INFORMATION SHOWN:
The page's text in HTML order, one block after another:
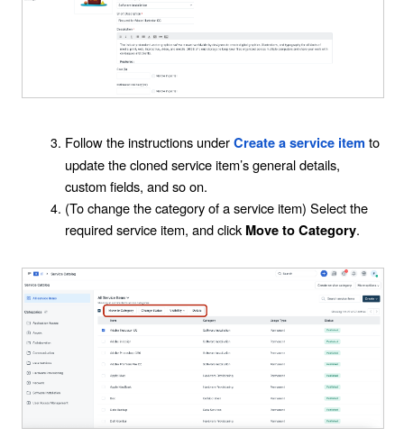
Follow the instructions underCreate a service item to
update the cloned service item’s general details,
custom fields, and so on.
(To change the category of a service item) Select the
required service item, and click Move to Category.

ACTIVITY: Give the entries above again exactly, minus their pictures.

ANSWER TO THIS EXERCISE:
The page's text in HTML order, one block after another:
Follow the instructions underCreate a service item to
update the cloned service item’s general details,
custom fields, and so on.
(To change the category of a service item) Select the
required service item, and click Move to Category.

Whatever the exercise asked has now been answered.